# Would You Expect Payment



## Kadee (Feb 12, 2016)

I purchased myself a new iPad about 6 weeks ago ,only because my 32 g I already had was getting full so I updated to a 64 g ..
My 10 year old granddaughter said oh Nanna ..can I ..use the old one ..? I was undecided at the time and said we will see ! I've always spoilt my GC as I've mentioned in other posts.
Now after messing about transferring all my data from one to the other ,I've Almost decided to give her the IPad Air, however should I ask her to pay me a nominal amount for the iPad? or just give it to her ?  
She is a fairly mature almost 11 year old ,she has a IPod for  all her games but it's so tiny to see the games ,so she hogs her mothers lap top


----------



## SifuPhil (Feb 12, 2016)

10-11 years old?

Aw, make it a gift. She's probably a good kid - bring a little sunshine into her life!


----------



## Cookie (Feb 12, 2016)

Depends, but I wouldn't ask for payment, just gift it, maybe add it as an early bonus to her regular birthday gifts.


----------



## Kadee (Feb 12, 2016)

That's exactly what I intended Phill ,she can't wait to see us when we going down to Adelaide


----------



## Shalimar (Feb 12, 2016)

Sounds great to me Kadee!


----------



## Kadee (Feb 12, 2016)

Here she is last time her and her mum came up home for a week


----------



## SifuPhil (Feb 12, 2016)

Yep - looks like a good kid! LOL

Nice pic, by the way.


----------



## Shalimar (Feb 12, 2016)

Lovely pic, pretty girl!


----------



## debbie in seattle (Feb 12, 2016)

Give it to her.   I was given a new iPad Air2 for Christmas, I want to give my old ipad2 to some child who is needy, my husband (who saves everything) thinks I should keep it.    For what?   I'm not going to use it again.   Stuff is stuff, make someone else's day.    Besides, isn't that what grandma's are all about?   Spoiling their grandchildren.


----------



## Kadee (Feb 12, 2016)

Hubby said think about putting it in a drawer just in case the new one breaks down....Why ..I've I had the 32 g iPad Air for two years and any contact I've had with Apple on the phone or In Store , Adelaide has always been excellent, so if anything were to go wrong with the new one I'm quite confident I would be looked after by Apple


----------



## Lon (Feb 12, 2016)

Gift


----------



## Ina (Feb 12, 2016)

I too upgraded from my 64g iPad to a cellular 128g's iPad.  I donated my first iPad to a young 16 y/o.  Texas requires parents to purchase lap tops or tablets for middle and high schools now, and many just can't afford them.  When I found this out I purchased three smaller tablets from AT&T, and donated them to three more kids.


----------



## jujube (Feb 12, 2016)

I vote for giving it to her.


----------



## Karen99 (Feb 12, 2016)

A gift for sure.  She looks so sweet..very pretty girl too.


----------



## Butterfly (Feb 16, 2016)

I'd just give it to  her -- I'm sure she'll be happy to receive it!

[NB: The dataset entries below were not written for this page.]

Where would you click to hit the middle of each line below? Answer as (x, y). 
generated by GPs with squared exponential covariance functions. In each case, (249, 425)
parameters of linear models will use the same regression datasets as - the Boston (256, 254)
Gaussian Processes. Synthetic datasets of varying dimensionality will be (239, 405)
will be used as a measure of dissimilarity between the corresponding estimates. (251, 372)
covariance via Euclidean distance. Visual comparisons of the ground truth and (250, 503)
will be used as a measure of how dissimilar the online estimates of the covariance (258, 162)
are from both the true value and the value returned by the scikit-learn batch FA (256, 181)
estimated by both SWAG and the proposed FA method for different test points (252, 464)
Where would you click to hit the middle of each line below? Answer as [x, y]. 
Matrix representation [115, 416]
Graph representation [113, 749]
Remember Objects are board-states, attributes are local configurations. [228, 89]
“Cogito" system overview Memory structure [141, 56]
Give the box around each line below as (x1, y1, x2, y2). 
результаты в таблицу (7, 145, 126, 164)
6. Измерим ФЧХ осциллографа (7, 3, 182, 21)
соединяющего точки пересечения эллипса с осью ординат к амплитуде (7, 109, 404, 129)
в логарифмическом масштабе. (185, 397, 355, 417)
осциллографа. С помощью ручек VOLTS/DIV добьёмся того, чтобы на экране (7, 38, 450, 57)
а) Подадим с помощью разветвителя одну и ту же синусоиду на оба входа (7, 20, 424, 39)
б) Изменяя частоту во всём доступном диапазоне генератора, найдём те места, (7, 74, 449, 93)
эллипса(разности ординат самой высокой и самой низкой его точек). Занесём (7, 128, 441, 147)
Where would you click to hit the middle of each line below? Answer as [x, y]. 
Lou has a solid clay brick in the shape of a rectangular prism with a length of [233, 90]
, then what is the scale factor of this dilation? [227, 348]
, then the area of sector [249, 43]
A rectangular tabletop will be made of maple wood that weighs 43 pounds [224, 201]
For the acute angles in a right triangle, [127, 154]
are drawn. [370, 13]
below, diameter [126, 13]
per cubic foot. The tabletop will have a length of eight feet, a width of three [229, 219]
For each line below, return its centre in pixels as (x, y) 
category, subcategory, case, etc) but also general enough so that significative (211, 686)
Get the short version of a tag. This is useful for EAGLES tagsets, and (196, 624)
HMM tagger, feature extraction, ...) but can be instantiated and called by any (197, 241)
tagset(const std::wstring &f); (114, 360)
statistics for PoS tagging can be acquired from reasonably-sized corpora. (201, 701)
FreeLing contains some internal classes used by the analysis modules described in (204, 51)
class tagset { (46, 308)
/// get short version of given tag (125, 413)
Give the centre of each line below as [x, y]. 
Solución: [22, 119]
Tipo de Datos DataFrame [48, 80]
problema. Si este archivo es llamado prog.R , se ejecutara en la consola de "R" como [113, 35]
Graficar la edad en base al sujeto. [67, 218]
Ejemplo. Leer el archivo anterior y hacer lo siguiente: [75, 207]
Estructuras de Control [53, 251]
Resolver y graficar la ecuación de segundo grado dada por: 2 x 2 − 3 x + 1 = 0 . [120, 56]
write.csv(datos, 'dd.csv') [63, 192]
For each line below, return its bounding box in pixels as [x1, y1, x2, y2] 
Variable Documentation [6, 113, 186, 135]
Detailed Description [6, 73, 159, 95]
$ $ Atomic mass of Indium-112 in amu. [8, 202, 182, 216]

I used to do the save it in case you ever need it thing (my mother lived through the Depression and she was big on never throwing anything away that still had some "good" in it -- guess I got it from her) and now I'm in the process of getting rid of all that stuff I never needed.


----------



## SeaBreeze (Feb 16, 2016)

She looks like a sweet girl, I'd give as a gift (if you haven't already).


----------